## Exercise
Read the records below and report each line in which "sudo" occurs.

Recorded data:
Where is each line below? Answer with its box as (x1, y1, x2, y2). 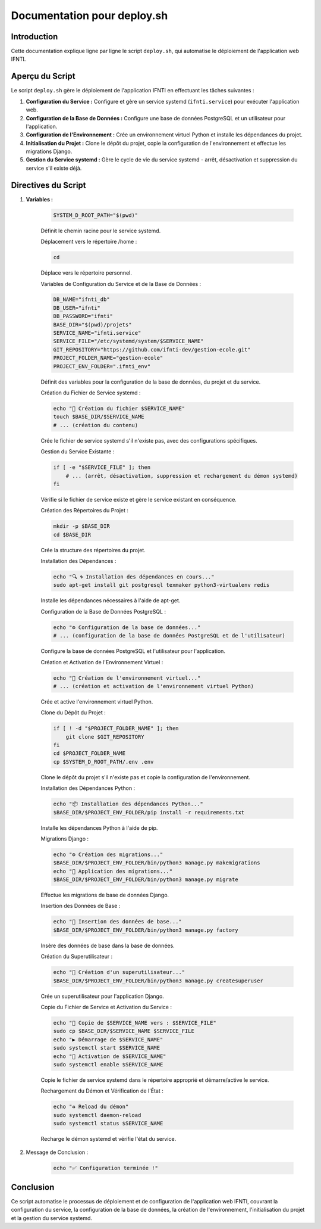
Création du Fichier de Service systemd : (40, 389, 141, 396)
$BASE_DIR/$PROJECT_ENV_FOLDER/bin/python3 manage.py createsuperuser (53, 977, 264, 984)
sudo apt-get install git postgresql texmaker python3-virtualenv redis (53, 581, 270, 589)
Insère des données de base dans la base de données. (40, 942, 175, 949)
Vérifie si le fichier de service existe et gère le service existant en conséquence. (40, 496, 237, 503)
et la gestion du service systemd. (11, 1214, 92, 1221)
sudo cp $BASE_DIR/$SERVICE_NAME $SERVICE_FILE (53, 1028, 194, 1035)
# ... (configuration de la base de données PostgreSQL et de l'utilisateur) (53, 632, 285, 639)

## Task result
sudo apt-get install git postgresql texmaker python3-virtualenv redis (53, 581, 270, 589)
sudo cp $BASE_DIR/$SERVICE_NAME $SERVICE_FILE (53, 1028, 194, 1035)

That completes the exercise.